Senin, 22 Juli 2013

#Cerpen: Putih

Aku punya seorang teman yang sangat akrab sekali denganku. Kami seumuran dan banyak orang yang menyangka kami berdua adalah sepasang saudara kembar. Tidak terlalu mirip dalam hal wajah tetapi ada begitu banyak kesamaan fisik diantara kami berdua. Tidak heran karena apa yang dia suka aku pasti suka. Yang tidak kami suka pun sama juga. Aku tahu bahwa kami tak begitu suka olahraga. Baju yang kami punya pun tak akan berbeda. T-shirt dan jaket maupun jeans sebisa mungkin sama. Gaya rambut kami pun sama. Ketika salah satu dari kami bergaya spike maka, yang lain ikut-ikutan. Dan begitu pun makanan serta minuman favoit kami. Aku suka cendol dia pun juga. Dia suka martabak manis, aku pun begitu.
Semua itu terjadi tak lain karena keluarga kami sudah dekat satu sama lain. Tetapi aku menganggapnya sebagai kakak kandungku. Kami selalu bermain bersama, berangkat dan pulang sekolah bersama, dan kami berdua selalu duduk sebangku. Kuliah pun kami bersama. Ya, kami menempuh pendidikan di jurusan yang sama. Maka, lengkaplah kekembaran kami ini. Aku berpikir bahwa aku ada untuknya dan dia ada hanya untukku. Terlalu obsesif, pikirku.

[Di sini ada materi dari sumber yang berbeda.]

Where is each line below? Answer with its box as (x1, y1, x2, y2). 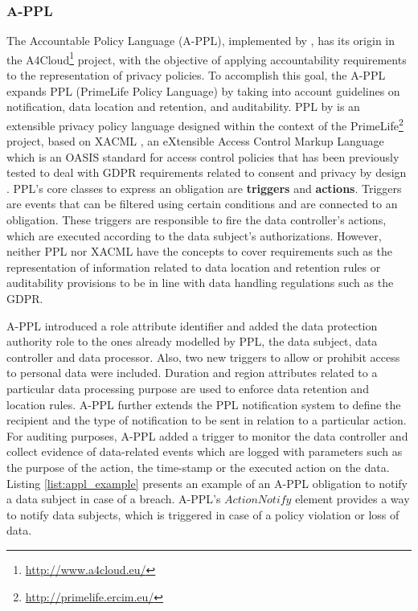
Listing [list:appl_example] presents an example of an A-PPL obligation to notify (6, 474, 408, 491)
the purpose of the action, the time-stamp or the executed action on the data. (6, 458, 390, 475)
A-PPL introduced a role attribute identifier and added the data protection (6, 317, 378, 334)
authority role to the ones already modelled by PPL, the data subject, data (6, 333, 378, 350)
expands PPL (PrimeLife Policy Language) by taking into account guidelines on (6, 82, 400, 99)
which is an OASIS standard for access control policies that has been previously (6, 148, 400, 165)
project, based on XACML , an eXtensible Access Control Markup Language (6, 133, 384, 150)
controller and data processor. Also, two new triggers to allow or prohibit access (6, 348, 400, 365)
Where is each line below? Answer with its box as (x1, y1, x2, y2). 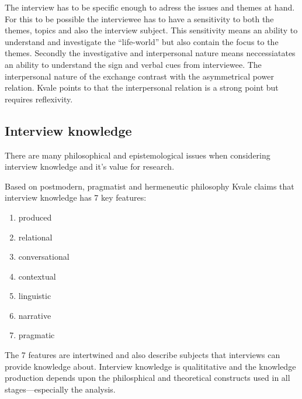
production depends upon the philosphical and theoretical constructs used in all (5, 372, 290, 384)
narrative (18, 309, 51, 321)
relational (18, 231, 53, 243)
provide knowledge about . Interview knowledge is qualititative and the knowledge (5, 360, 296, 372)
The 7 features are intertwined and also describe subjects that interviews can (5, 349, 280, 361)
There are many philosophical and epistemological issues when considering (5, 149, 270, 161)
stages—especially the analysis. (5, 383, 116, 395)
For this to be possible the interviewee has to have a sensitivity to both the (5, 12, 274, 25)
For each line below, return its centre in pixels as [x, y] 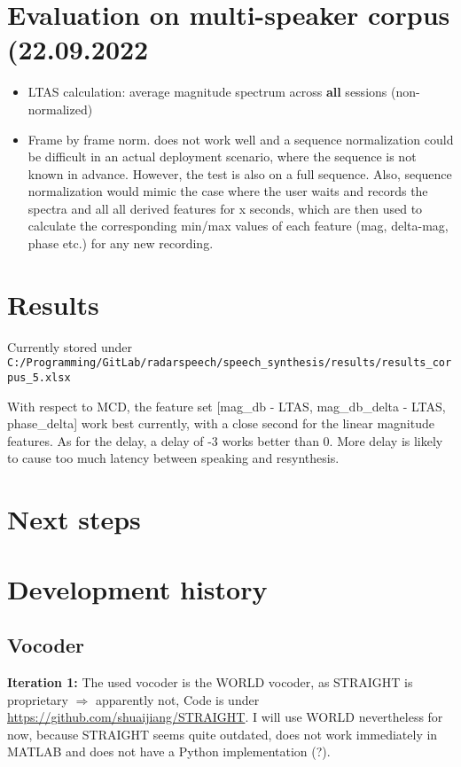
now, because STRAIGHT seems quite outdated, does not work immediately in [223, 734]
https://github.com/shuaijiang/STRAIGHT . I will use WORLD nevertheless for [225, 717]
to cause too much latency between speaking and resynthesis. [173, 458]
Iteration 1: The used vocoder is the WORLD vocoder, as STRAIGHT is [210, 682]
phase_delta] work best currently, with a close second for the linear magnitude [221, 423]
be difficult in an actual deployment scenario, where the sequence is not [222, 157]
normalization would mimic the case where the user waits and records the [228, 191]
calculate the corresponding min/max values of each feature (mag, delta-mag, [238, 226]
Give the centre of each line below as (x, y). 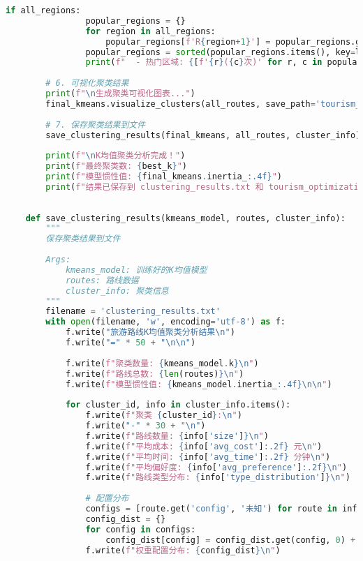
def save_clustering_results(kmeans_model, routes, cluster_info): (185, 218)
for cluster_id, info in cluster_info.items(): (178, 405)
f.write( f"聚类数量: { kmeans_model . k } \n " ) (162, 363)
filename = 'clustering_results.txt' (133, 312)
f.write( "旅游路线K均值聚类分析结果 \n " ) (150, 332)
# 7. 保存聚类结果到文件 (96, 125)
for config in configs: (141, 529)
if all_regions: (43, 10)
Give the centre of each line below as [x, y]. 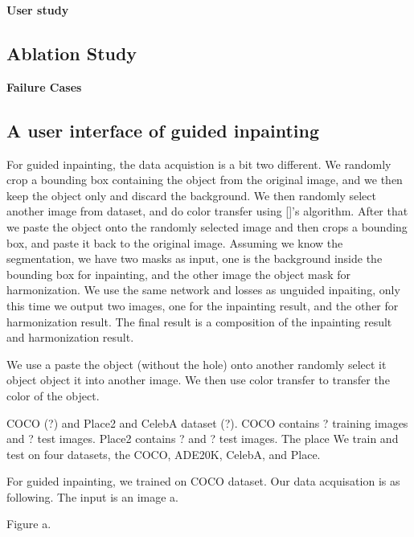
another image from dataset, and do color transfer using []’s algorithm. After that [207, 211]
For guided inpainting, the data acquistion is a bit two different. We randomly [199, 164]
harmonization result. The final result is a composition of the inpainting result [199, 321]
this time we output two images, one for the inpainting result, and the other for [203, 305]
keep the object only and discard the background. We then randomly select [191, 195]
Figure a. [29, 524]
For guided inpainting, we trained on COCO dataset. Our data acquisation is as [203, 481]
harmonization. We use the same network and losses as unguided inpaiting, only [203, 290]
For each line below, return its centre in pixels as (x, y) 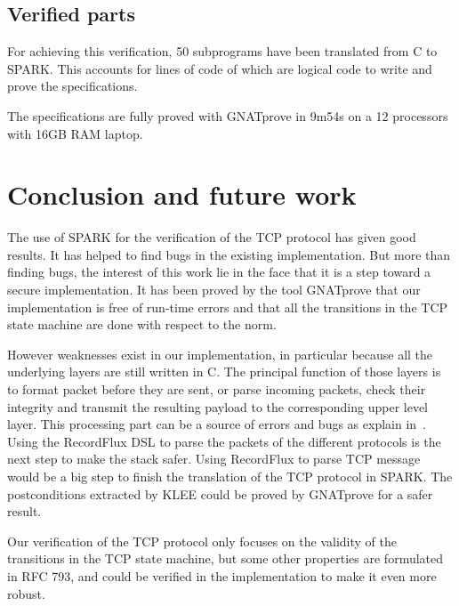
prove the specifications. (72, 86)
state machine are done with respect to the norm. (142, 324)
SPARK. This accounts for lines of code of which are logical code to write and (220, 68)
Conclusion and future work (182, 194)
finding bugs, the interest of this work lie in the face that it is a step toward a (219, 272)
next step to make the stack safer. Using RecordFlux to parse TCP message (214, 459)
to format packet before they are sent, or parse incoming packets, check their (217, 389)
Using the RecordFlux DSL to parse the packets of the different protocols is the (224, 441)
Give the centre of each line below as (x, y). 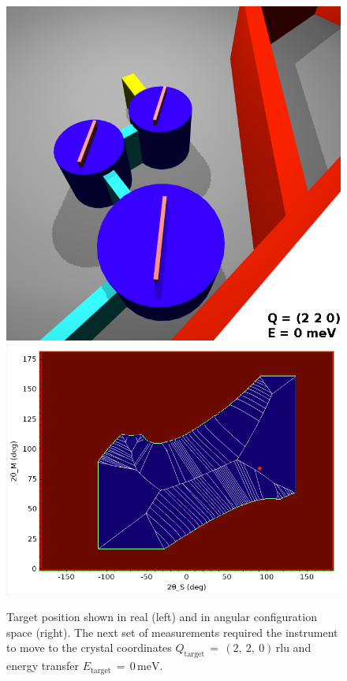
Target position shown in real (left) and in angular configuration (162, 617)
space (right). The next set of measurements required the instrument (172, 632)
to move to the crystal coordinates (89, 648)
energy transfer (43, 666)
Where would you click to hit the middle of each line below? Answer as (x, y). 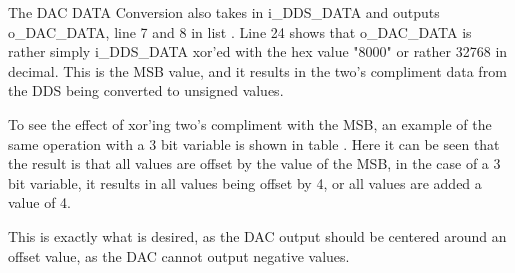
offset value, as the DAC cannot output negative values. (179, 255)
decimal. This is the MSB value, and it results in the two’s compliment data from (257, 70)
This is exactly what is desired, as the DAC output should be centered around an (257, 235)
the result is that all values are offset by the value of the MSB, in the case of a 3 (254, 163)
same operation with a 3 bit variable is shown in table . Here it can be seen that (254, 143)
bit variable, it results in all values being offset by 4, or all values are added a (245, 182)
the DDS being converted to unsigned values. (146, 90)
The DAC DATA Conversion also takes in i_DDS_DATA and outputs (224, 12)
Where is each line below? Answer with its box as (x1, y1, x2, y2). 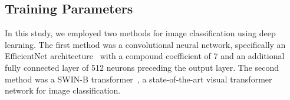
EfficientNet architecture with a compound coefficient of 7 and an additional (5, 50, 285, 62)
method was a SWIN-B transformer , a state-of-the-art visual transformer (5, 73, 272, 85)
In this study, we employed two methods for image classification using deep (5, 27, 276, 39)
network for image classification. (5, 84, 121, 96)
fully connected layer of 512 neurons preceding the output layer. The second (5, 61, 279, 73)
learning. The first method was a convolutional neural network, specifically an (5, 38, 286, 50)
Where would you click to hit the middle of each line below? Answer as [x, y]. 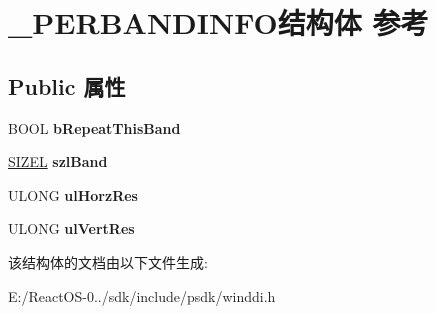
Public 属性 [67, 85]
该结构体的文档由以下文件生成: [108, 261]
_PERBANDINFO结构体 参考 [218, 22]
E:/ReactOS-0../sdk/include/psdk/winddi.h [142, 295]
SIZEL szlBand [58, 161]
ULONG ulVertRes [71, 228]
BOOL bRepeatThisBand [94, 127]
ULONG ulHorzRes [73, 194]
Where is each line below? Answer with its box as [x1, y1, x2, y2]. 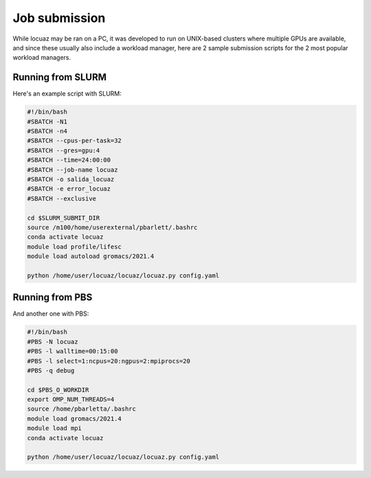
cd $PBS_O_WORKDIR [27, 386, 89, 393]
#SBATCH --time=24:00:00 [27, 156, 111, 164]
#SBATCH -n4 [27, 127, 68, 135]
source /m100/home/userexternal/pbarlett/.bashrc [27, 224, 198, 231]
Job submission [12, 10, 106, 25]
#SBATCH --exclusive [27, 195, 96, 202]
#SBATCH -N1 [27, 118, 68, 125]
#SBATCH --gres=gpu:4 [27, 146, 100, 154]
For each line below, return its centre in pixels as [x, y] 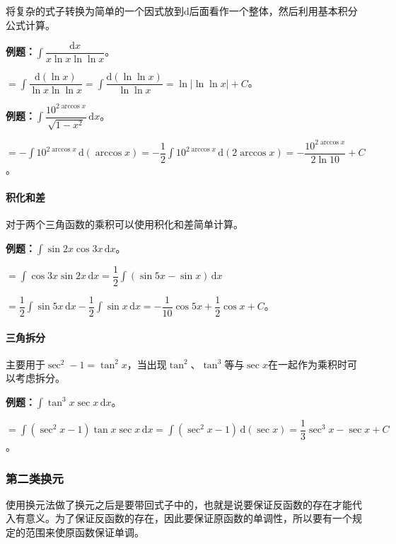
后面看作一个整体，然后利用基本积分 [273, 11]
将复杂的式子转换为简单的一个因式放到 [95, 11]
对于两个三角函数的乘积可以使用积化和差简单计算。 [124, 224]
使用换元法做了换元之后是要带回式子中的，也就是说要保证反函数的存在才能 [179, 504]
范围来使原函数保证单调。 [85, 532]
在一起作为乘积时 [307, 364]
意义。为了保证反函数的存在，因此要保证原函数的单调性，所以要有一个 [188, 518]
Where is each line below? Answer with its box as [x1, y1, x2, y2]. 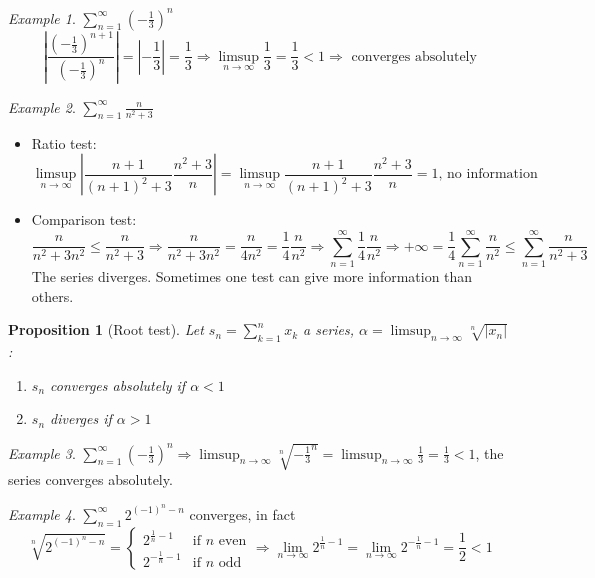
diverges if [50, 408, 112, 429]
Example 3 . [8, 442, 76, 463]
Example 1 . [8, 7, 76, 28]
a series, [303, 319, 355, 340]
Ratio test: [31, 132, 97, 153]
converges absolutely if [50, 374, 186, 395]
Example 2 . [8, 96, 76, 117]
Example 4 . [8, 503, 76, 524]
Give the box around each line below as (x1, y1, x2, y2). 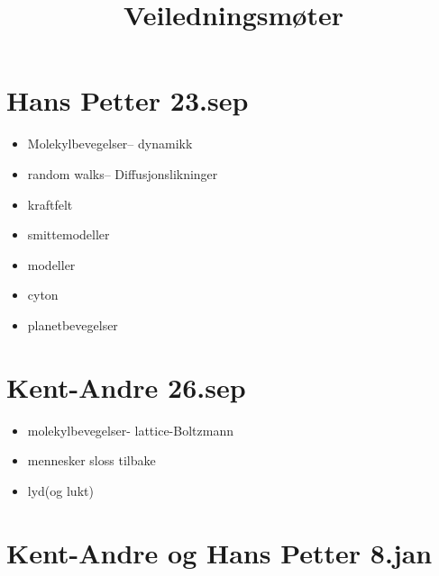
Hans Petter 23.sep (6, 82, 249, 119)
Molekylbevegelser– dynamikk (27, 134, 193, 153)
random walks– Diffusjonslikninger (27, 164, 218, 183)
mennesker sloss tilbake (27, 451, 156, 470)
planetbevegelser (27, 315, 118, 334)
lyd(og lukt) (27, 481, 94, 499)
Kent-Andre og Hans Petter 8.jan (6, 534, 433, 571)
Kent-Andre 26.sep (6, 368, 246, 405)
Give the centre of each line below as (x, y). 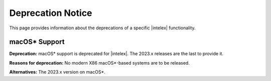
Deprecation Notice (51, 13)
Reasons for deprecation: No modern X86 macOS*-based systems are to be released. (100, 63)
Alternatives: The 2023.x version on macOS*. (57, 72)
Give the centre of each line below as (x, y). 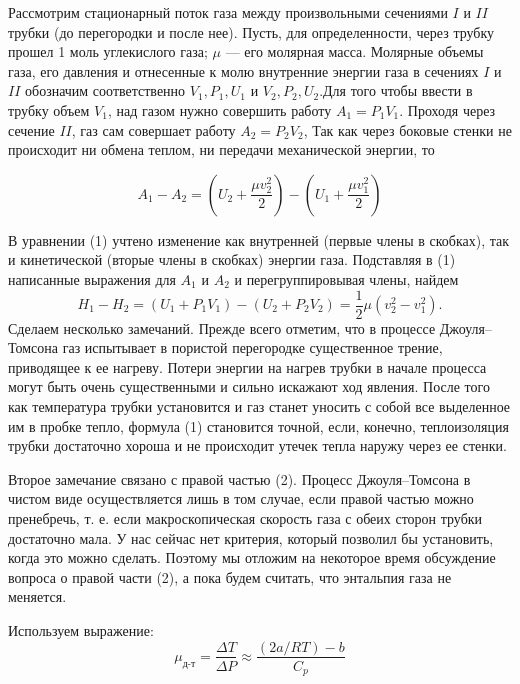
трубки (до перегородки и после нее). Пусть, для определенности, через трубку (251, 31)
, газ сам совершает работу (153, 129)
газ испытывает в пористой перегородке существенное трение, (252, 347)
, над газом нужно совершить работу (219, 109)
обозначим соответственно (105, 90)
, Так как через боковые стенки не (407, 129)
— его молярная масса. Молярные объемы (354, 51)
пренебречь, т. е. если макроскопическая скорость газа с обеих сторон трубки (245, 517)
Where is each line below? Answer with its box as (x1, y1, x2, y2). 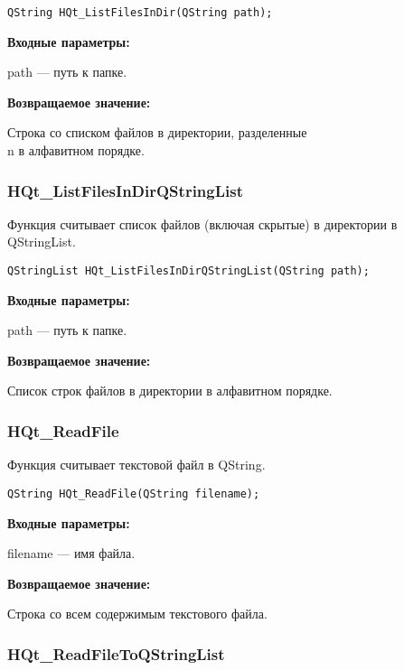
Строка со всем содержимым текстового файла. (7, 604, 268, 623)
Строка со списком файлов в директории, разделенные (7, 123, 307, 142)
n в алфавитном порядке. (7, 141, 145, 160)
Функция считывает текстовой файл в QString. (7, 455, 266, 474)
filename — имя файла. (7, 544, 136, 563)
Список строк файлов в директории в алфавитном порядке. (7, 381, 333, 400)
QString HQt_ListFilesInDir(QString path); (7, 6, 273, 19)
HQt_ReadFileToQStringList (7, 642, 225, 665)
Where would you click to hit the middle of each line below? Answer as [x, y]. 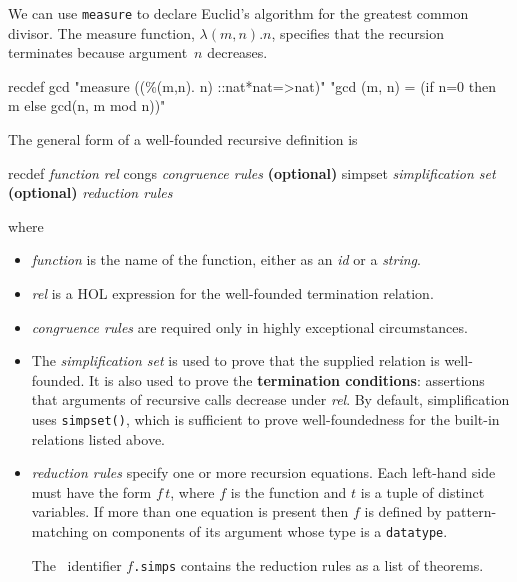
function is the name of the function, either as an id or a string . [226, 259]
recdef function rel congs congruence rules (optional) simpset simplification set [252, 172]
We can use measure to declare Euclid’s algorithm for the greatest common [238, 13]
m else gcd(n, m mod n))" [87, 105]
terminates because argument [98, 52]
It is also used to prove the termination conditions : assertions [286, 379]
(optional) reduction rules [90, 192]
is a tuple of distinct [422, 491]

Tetapi belakangan ini menurutku sikapnya menjadi semakin aneh dan mengherankan. Apa sebab? Ah, dia semakin menjadi orang yang beraliran "putih". Meskipun iya aku juga senang dengan warna itu tetapi, saat ini kegemarannya dengan segala hal yang berwarna putih semakin menjadi. Baju dan celana berwarna putih atau setidaknya mendekati itu, lalu kaos kaki lalu sepatu. Gadget pun tak ketinggalan. Dompet. Jam tangan. Tas punggung pun. Aduh jaket juga. Pernah suatu saat aku berkata padanya: "Kenapa kamu ini? Segalanya serba putih. Kau mau mati secepatnya ya?" Tanyaku dengan nada bercanda. Tetapi jawaban yang ia lontarkan tak main-main sungguh.
Ia hanya diam. Memasang mimik muka serius dan pucat. Seingatku, seseorang yang bisa membentuk mimik muka seperti itu hanyalah Robert Patinson ketika ia berperan sebagai Edward Cullen, seorang vampir di film Twilight awal. Dia serius dan itu hanya akan membuatku takut dan khawatir membuatku menyesal. Aku menyesal sekarang.
Menit berikutnya dia berkata lirih: "Ketika aku mati memang yang akan kukenakan adalah kain kafan berwarna putih." Itu saja. Dan jujur, perkataannya membuatku bergidik dan bulu kudukku benar-benar berdiri sekarang. Dia lalu berdiri dan pergi. Aku hanya duduk saja diam sampai hanya rambut hitamnya saja yang terakhir kali kulihat ketika dia berbelok di gang antara gedung perpustakaan dan aula.